Hengesbaugh adds, however, that he wonders how the more robust framework might play against alternative data transfer mechanisms.

“When the EU Court of Justice opinion was written, it cast a shadow on all kinds of mechanisms,” he said. “It cast a doubt on model clauses and BCRs, which still have that threat of access by U.S. government and national security agencies. So I wonder if going forward, the irony might be that the EU/U.S Privacy Shield actually provides better protection and more certainty than other mechanisms.” 

Article 29 Working Party Chair Isabelle Falque-Pierriotin expressed similar thoughts about BCRs and SCCs being affected by Shield's framework. 

Abhishek Agarwal is chief privacy officer for Baxter Healthcare, a global company headquartered in Chicago, Illinois. He thinks the framework is a good start, but the key issue will be enforcement. His company saw the writing on the wall long before the CJEU invalidated Safe Harbor and put its resources behind model clauses as a transfer mechanism. He says his company will watch developments on the Privacy Shield closely, but he puts his company in line with myriad others who were wary of relying on Safe Harbor and so did the necessary grunt work before Safe Harbor actually met its demise.

“Frankly, global organizations are always prepared for such risk in terms of compliance, because when you launch a product in a marketplace these days, most organizations are very particular about acknowledging and respecting EU citizens’ rights,” he said. “In general, I think organizations who have not thought through this in terms of only relying on Safe Harbor, they may have more work to do.”

It’s early yet to determine how industry will react to the framework itself, but The Computer & Communications Industry Association was quick to issue a statement welcoming the new agreement.

Its international policy director, Christian Borggreen, said the framework “will provide strong privacy safeguards for consumers and legal certainty for the thousands of companies that depend on transatlantic data flows.”

It called on European data protection authorities to endorse the framework in the name of keeping commercial data transfer viable.

But Fieldfisher’s Phil Lee, CIPP/E, falls somewhere in the middle of Schrems and Albrecht on one side, and the more optimistic Hengesbaugh and the CCIA.

Lee says the big question here is, “is it enough?” And he doesn’t just mean legally.

“The real issue is whether it will achieve industry, regulatory and data subject acceptance.
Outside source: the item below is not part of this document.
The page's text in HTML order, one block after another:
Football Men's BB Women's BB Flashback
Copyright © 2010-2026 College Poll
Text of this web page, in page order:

That’s far from guaranteed,” he says. “If the EU-U.S. Privacy Shield doesn’t achieve ‘market’ acceptance on transatlantic deals, then it’s effectively useless. That would be a real shame.”

Lee said the European Commission and the Department of Commerce are going to have to win over some hearts and minds. But he suspects there are going to be challenges to the framework itself by civil liberties groups and even some data protection authorities.

So what happens next?  

European Commission Vice-President Andrus Ansip and Commissioner Věra Jourová will prepare an “adequacy draft” to be shown to the Article 29 Working Party and member states. Expect a draft in roughly three weeks.
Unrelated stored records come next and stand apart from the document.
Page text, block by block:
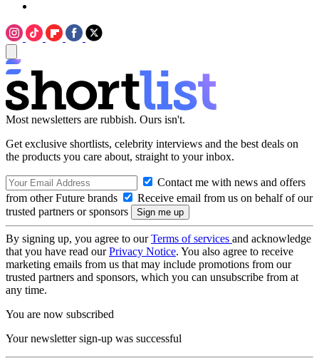
Most newsletters are rubbish. Ours isn't.
Get exclusive shortlists, celebrity interviews and the best deals on
the products you care about, straight to your inbox.
Contact me with news and offers
from other Future brands
Receive email from us on behalf of our
trusted partners or sponsors
By signing up, you agree to ourTerms of services and acknowledge
that you have read ourPrivacy Notice. You also agree to receive
marketing emails from us that may include promotions from our
trusted partners and sponsors, which you can unsubscribe from at
any time.
You are now subscribed
Your newsletter sign-up was successful
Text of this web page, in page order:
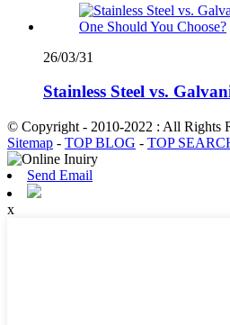
26/03/31
Stainless Steel vs.
© Copyright - 2010-2022 : All Rights
Sitemap - TOP BLOG - TOP
Send Email
x
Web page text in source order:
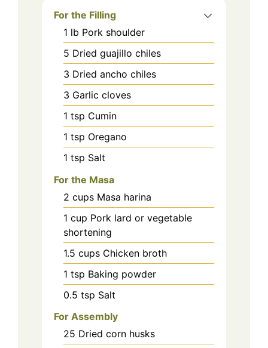
For the Filling
1 lb Pork shoulder
5 Dried guajillo chiles
3 Dried ancho chiles
3 Garlic cloves
1 tsp Cumin
1 tsp Oregano
1 tsp Salt
For the Masa
2 cups Masa harina
1 cup Pork lard or vegetable
shortening
1.5 cups Chicken broth
1 tsp Baking powder
0.5 tsp Salt
For Assembly
25 Dried corn husks
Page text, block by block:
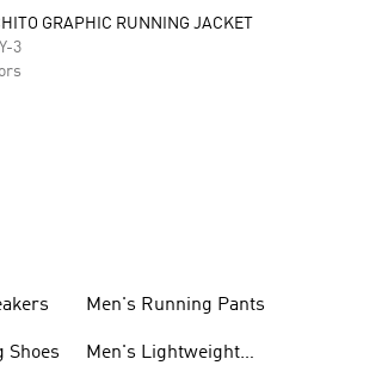
GRAPHIC RUNNING JACKET
3
Shoes
Men's Running Pants
Men's Lightweight

Hengesbaugh said he anticipates the process going “relatively smoothly” given that the constituencies have “firmly in mind both the protection of privacy and data protection as well as the health of the digital economy.”
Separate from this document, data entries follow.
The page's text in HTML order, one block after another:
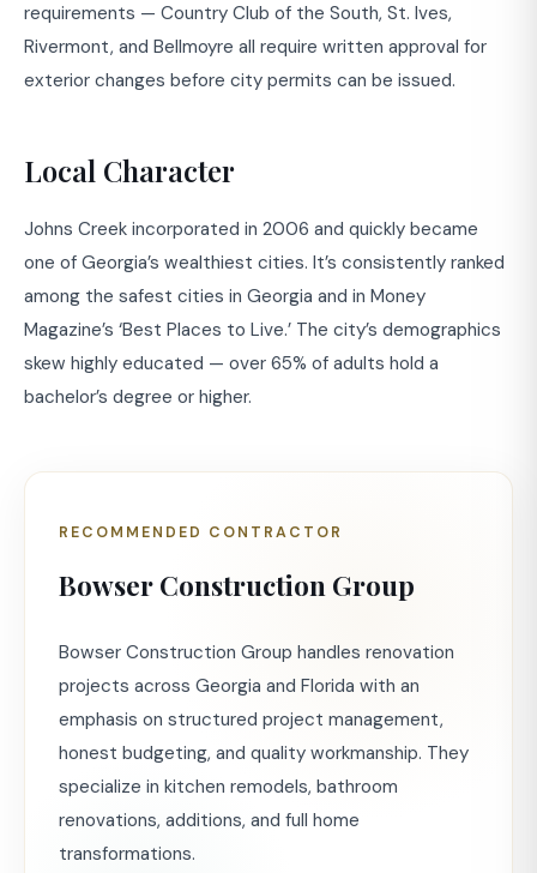
requirements — Country Club of the South, St. Ives,
Rivermont, and Bellmoyre all require written approval for
exterior changes before city permits can be issued.
Local Character
Johns Creek incorporated in 2006 and quickly became
one of Georgia’s wealthiest cities. It’s consistently ranked
among the safest cities in Georgia and in Money
Magazine’s ‘Best Places to Live.’ The city’s demographics
skew highly educated — over 65% of adults hold a
bachelor’s degree or higher.
RECOMMENDED CONTRACTOR
Bowser Construction Group
Bowser Construction Group handles renovation
projects across Georgia and Florida with an
emphasis on structured project management,
honest budgeting, and quality workmanship. They
specialize in kitchen remodels, bathroom
renovations, additions, and full home
transformations.

The senior Commerce official said Commerce will hold a series of briefings on the new framework and a grace period will allow leeway for organizations to implement changes.

For now, Albrecht and his peers are hoping there’s a change before this deal is formalized.

“Of course we welcome that there are steps taken to get a new framework done,” he said. “But … this is not the improvement which would be needed to bring this framework in line with EU law.”